RECORDS FOR PROCESSING

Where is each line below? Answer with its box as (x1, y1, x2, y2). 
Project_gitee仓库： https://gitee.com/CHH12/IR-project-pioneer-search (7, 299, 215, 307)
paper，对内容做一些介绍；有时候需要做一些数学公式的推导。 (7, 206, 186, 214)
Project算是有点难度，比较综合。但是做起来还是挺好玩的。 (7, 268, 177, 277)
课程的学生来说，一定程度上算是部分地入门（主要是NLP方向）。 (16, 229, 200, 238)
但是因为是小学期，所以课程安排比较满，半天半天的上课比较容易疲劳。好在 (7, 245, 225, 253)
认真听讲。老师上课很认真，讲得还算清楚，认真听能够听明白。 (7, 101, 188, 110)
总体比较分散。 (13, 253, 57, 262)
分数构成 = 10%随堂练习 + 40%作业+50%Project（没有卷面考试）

EXERCISE DIRECTIONS
Nothing but the lines from the line containing "Project算是有点难度，比较综合。但是做起来还是挺好玩的。 (7, 268, 177, 277)" through the final line of the entries should appear in your answer, copied exactly.

ANSWER TO THIS PROBLEM
Project算是有点难度，比较综合。但是做起来还是挺好玩的。 (7, 268, 177, 277)
课程的学生来说，一定程度上算是部分地入门（主要是NLP方向）。 (16, 229, 200, 238)
但是因为是小学期，所以课程安排比较满，半天半天的上课比较容易疲劳。好在 (7, 245, 225, 253)
认真听讲。老师上课很认真，讲得还算清楚，认真听能够听明白。 (7, 101, 188, 110)
总体比较分散。 (13, 253, 57, 262)
分数构成 = 10%随堂练习 + 40%作业+50%Project（没有卷面考试）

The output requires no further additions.